Collected data:
# # # #

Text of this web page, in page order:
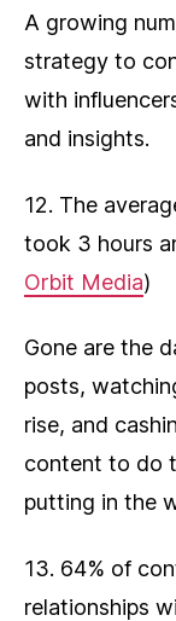
A growing
strategy to
with
and insights.
12. The
took 3 hours
Orbit Media)
Gone are the
posts,
rise, and
content to do
putting in the
13. 64% of
relationships
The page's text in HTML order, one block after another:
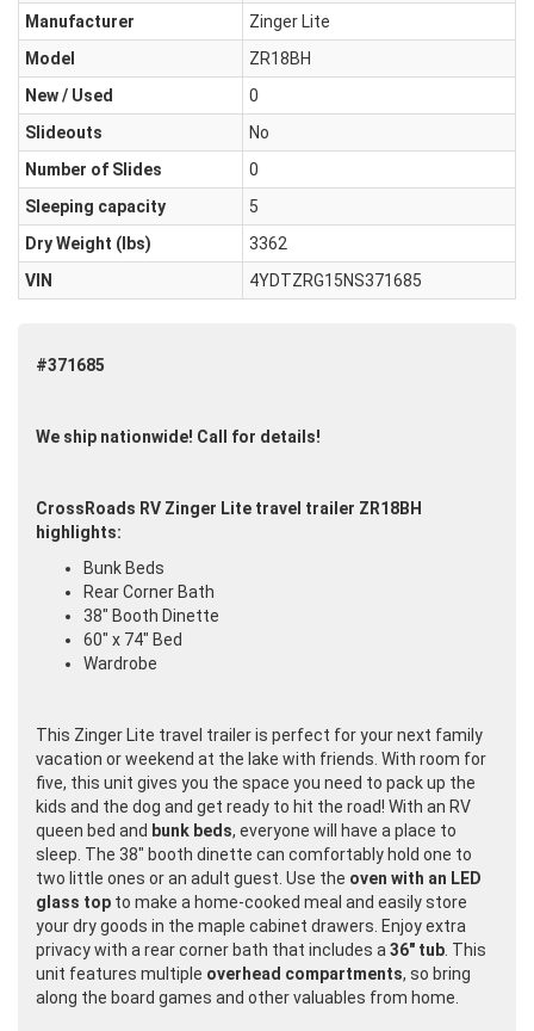
Manufacturer
Zinger Lite
Model
ZR18BH
New / Used
0
Slideouts
No
Number of Slides
0
Sleeping capacity
5
Dry Weight (Ibs)
3362
VIN
4YDTZRG15NS371685
#371685
We ship nationwide! Call for details!
CrossRoads RV Zinger Lite travel trailer ZR18BH
highlights:
Bunk Beds
Rear Corner Bath
38" Booth Dinette
60" x 74" Bed
Wardrobe
This Zinger Lite travel trailer is perfect for your next family
vacation or weekend at the lake with friends. With room for
five, this unit gives you the space you need to pack up the
kids and the dog and get ready to hit the road! With an RV
queen bed and bunk beds, everyone will have a place to
sleep. The 38" booth dinette can comfortably hold one to
two little ones or an adult guest. Use the oven with an LED
glass top to make a home-cooked meal and easily store
your dry goods in the maple cabinet drawers. Enjoy extra
privacy with a rear corner bath that includes a 36" tub . This
unit features multiple overhead compartments, so bring
along the board games and other valuables from home.
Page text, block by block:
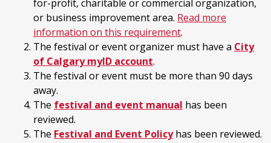
for-profit, charitable or commercial organization,
or business improvement area. Read more
information on this requirement.
The festival or event organizer must have a City
of Calgary myID account.
The festival or event must be more than 90 days
away.
The festival and event manual has been
reviewed.
The Festival and Event Policyhas been reviewed.
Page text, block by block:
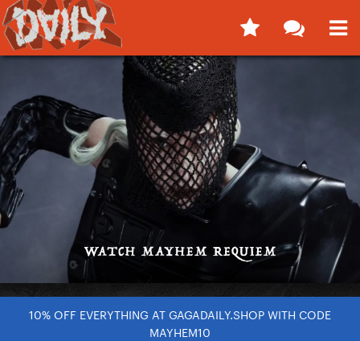
10% OFF EVERYTHING AT GAGADAILY.SHOP WITH CODE
MAYHEM10
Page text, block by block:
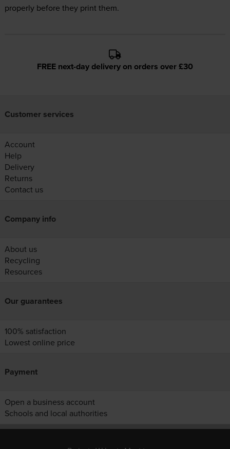
properly before they print them.
FREE next-day delivery on orders over £30
Customer services
Account
Help
Delivery
Returns
Contact us
Company info
About us
Recycling
Resources
Our guarantees
100% satisfaction
Lowest online price
Payment
Open a business account
Schools and local authorities
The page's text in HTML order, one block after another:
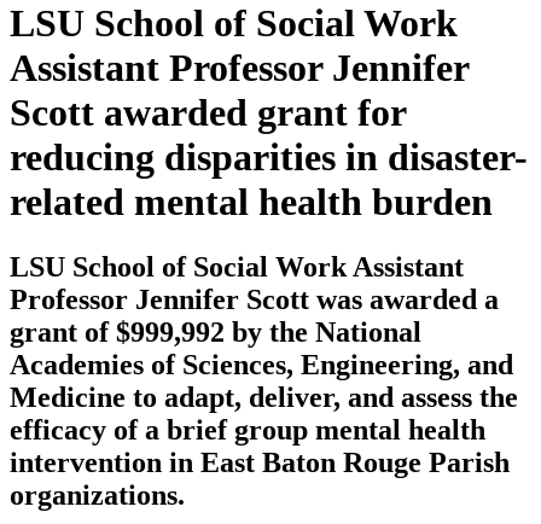
LSU School of Social Work
Assistant Professor Jennifer
Scott awarded grant for
reducing disparities in disaster-
related mental health burden
LSU School of Social Work Assistant
Professor Jennifer Scott was awarded a
grant of $999,992 by the National
Academies of Sciences, Engineering, and
Medicine to adapt, deliver, and assess the
efficacy of a brief group mental health
intervention in East Baton Rouge Parish
organizations.
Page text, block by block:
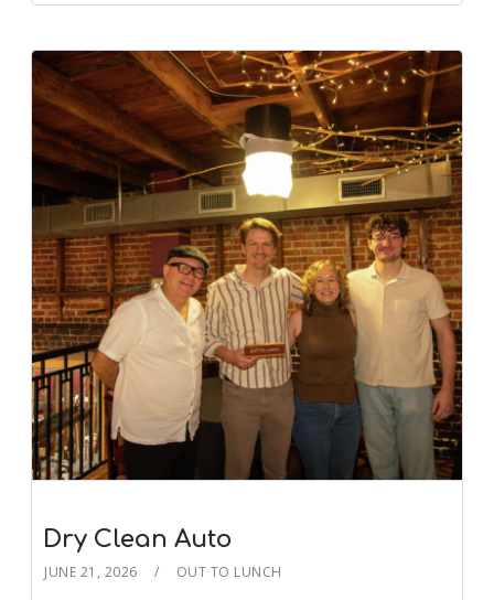
Dry Clean Auto
JUNE 21, 2026 OUT TO LUNCH
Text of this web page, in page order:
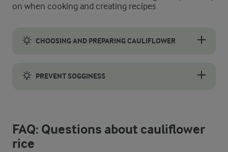
on when cooking and creating recipes
CHOOSING AND PREPARING CAULIFLOWER
PREVENT SOGGINESS
FAQ: Questions about cauliflower
rice
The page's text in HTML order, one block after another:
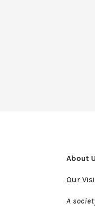
About
Our
A
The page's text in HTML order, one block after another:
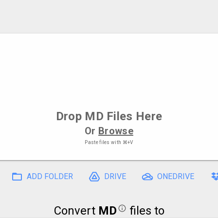
Drop MD Files Here
Or Browse
Paste files with ⌘+V
ADD FOLDER DRIVE ONEDRIVE
Convert MD files to
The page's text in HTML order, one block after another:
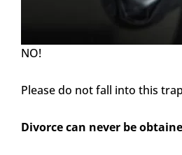
NO!
Please do not fall into this
Divorce can never be
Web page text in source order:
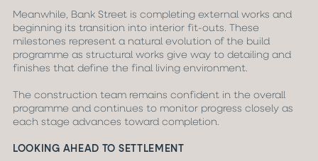
Meanwhile, Bank Street is completing external works and
beginning its transition into interior fit-outs. These
milestones represent a natural evolution of the build
programme as structural works give way to detailing and
finishes that define the final living environment.
The construction team remains confident in the overall
programme and continues to monitor progress closely as
each stage advances toward completion.
LOOKING AHEAD TO SETTLEMENT
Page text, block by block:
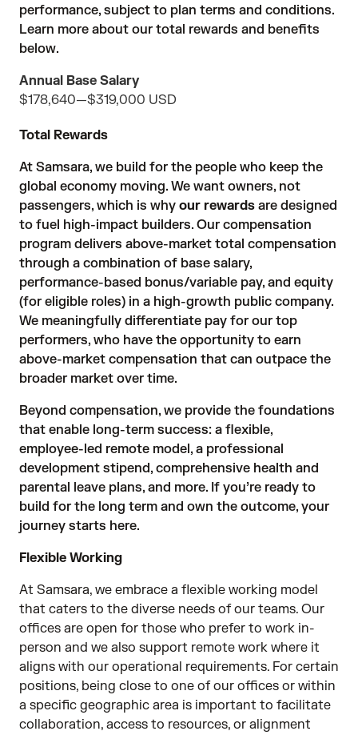
performance, subject to plan terms and conditions.
Learn more about our total rewards and benefits
below.
Annual Base Salary
$178,640—$319,000 USD
Total Rewards
At Samsara, we build for the people who keep the
global economy moving. We want owners, not
passengers, which is why our rewards are designed
to fuel high-impact builders. Our compensation
program delivers above-market total compensation
through a combination of base salary,
performance-based bonus/variable pay, and equity
(for eligible roles) in a high-growth public company.
We meaningfully differentiate pay for our top
performers, who have the opportunity to earn
above-market compensation that can outpace the
broader market over time.
Beyond compensation, we provide the foundations
that enable long-term success: a flexible,
employee-led remote model, a professional
development stipend, comprehensive health and
parental leave plans, and more. If you’re ready to
build for the long term and own the outcome, your
journey starts here.
Flexible Working
At Samsara, we embrace a flexible working model
that caters to the diverse needs of our teams. Our
offices are open for those who prefer to work in-
person and we also support remote work where it
aligns with our operational requirements. For certain
positions, being close to one of our offices or within
a specific geographic area is important to facilitate
collaboration, access to resources, or alignment
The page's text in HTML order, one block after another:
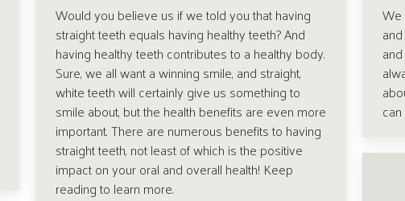
Would you believe us if we told you that having
straight teeth equals having healthy teeth? And
having healthy teeth contributes to a healthy body.
Sure, we all want a winning smile, and straight,
white teeth will certainly give us something to
smile about, but the health benefits are even more
important. There are numerous benefits to having
straight teeth, not least of which is the positive
impact on your oral and overall health! Keep
reading to learn more.

# # # #

The problem: Restate each record from above word for word, excluding any picture it holds.

Problem solution:
Text of this web page, in page order:
A growing
strategy to
with
and insights.
12. The
took 3 hours
Orbit Media)
Gone are the
posts,
rise, and
content to do
putting in the
13. 64% of
relationships
The page's text in HTML order, one block after another:
Manufacturer
Zinger Lite
Model
ZR18BH
New / Used
0
Slideouts
No
Number of Slides
0
Sleeping capacity
5
Dry Weight (Ibs)
3362
VIN
4YDTZRG15NS371685
#371685
We ship nationwide! Call for details!
CrossRoads RV Zinger Lite travel trailer ZR18BH
highlights:
Bunk Beds
Rear Corner Bath
38" Booth Dinette
60" x 74" Bed
Wardrobe
This Zinger Lite travel trailer is perfect for your next family
vacation or weekend at the lake with friends. With room for
five, this unit gives you the space you need to pack up the
kids and the dog and get ready to hit the road! With an RV
queen bed and bunk beds, everyone will have a place to
sleep. The 38" booth dinette can comfortably hold one to
two little ones or an adult guest. Use the oven with an LED
glass top to make a home-cooked meal and easily store
your dry goods in the maple cabinet drawers. Enjoy extra
privacy with a rear corner bath that includes a 36" tub . This
unit features multiple overhead compartments, so bring
along the board games and other valuables from home.
Page text, block by block:
for-profit, charitable or commercial organization,
or business improvement area. Read more
information on this requirement.
The festival or event organizer must have a City
of Calgary myID account.
The festival or event must be more than 90 days
away.
The festival and event manual has been
reviewed.
The Festival and Event Policyhas been reviewed.
Page text, block by block:
10% OFF EVERYTHING AT GAGADAILY.SHOP WITH CODE
MAYHEM10
Page text, block by block:
properly before they print them.
FREE next-day delivery on orders over £30
Customer services
Account
Help
Delivery
Returns
Contact us
Company info
About us
Recycling
Resources
Our guarantees
100% satisfaction
Lowest online price
Payment
Open a business account
Schools and local authorities
The page's text in HTML order, one block after another:
LSU School of Social Work
Assistant Professor Jennifer
Scott awarded grant for
reducing disparities in disaster-
related mental health burden
LSU School of Social Work Assistant
Professor Jennifer Scott was awarded a
grant of $999,992 by the National
Academies of Sciences, Engineering, and
Medicine to adapt, deliver, and assess the
efficacy of a brief group mental health
intervention in East Baton Rouge Parish
organizations.
Page text, block by block:
Dry Clean Auto
JUNE 21, 2026 OUT TO LUNCH
Text of this web page, in page order:
on when cooking and creating recipes
CHOOSING AND PREPARING CAULIFLOWER
PREVENT SOGGINESS
FAQ: Questions about cauliflower
rice
The page's text in HTML order, one block after another:
About
Our
A
The page's text in HTML order, one block after another:
Drop MD Files Here
Or Browse
Paste files with ⌘+V
ADD FOLDER DRIVE ONEDRIVE
Convert MD files to
The page's text in HTML order, one block after another:
NO!
Please do not fall into this
Divorce can never be
Web page text in source order:
Meanwhile, Bank Street is completing external works and
beginning its transition into interior fit-outs. These
milestones represent a natural evolution of the build
programme as structural works give way to detailing and
finishes that define the final living environment.
The construction team remains confident in the overall
programme and continues to monitor progress closely as
each stage advances toward completion.
LOOKING AHEAD TO SETTLEMENT
Page text, block by block:
performance, subject to plan terms and conditions.
Learn more about our total rewards and benefits
below.
Annual Base Salary
$178,640—$319,000 USD
Total Rewards
At Samsara, we build for the people who keep the
global economy moving. We want owners, not
passengers, which is why our rewards are designed
to fuel high-impact builders. Our compensation
program delivers above-market total compensation
through a combination of base salary,
performance-based bonus/variable pay, and equity
(for eligible roles) in a high-growth public company.
We meaningfully differentiate pay for our top
performers, who have the opportunity to earn
above-market compensation that can outpace the
broader market over time.
Beyond compensation, we provide the foundations
that enable long-term success: a flexible,
employee-led remote model, a professional
development stipend, comprehensive health and
parental leave plans, and more. If you’re ready to
build for the long term and own the outcome, your
journey starts here.
Flexible Working
At Samsara, we embrace a flexible working model
that caters to the diverse needs of our teams. Our
offices are open for those who prefer to work in-
person and we also support remote work where it
aligns with our operational requirements. For certain
positions, being close to one of our offices or within
a specific geographic area is important to facilitate
collaboration, access to resources, or alignment
The page's text in HTML order, one block after another:
Would you believe us if we told you that having
straight teeth equals having healthy teeth? And
having healthy teeth contributes to a healthy body.
Sure, we all want a winning smile, and straight,
white teeth will certainly give us something to
smile about, but the health benefits are even more
important. There are numerous benefits to having
straight teeth, not least of which is the positive
impact on your oral and overall health! Keep
reading to learn more.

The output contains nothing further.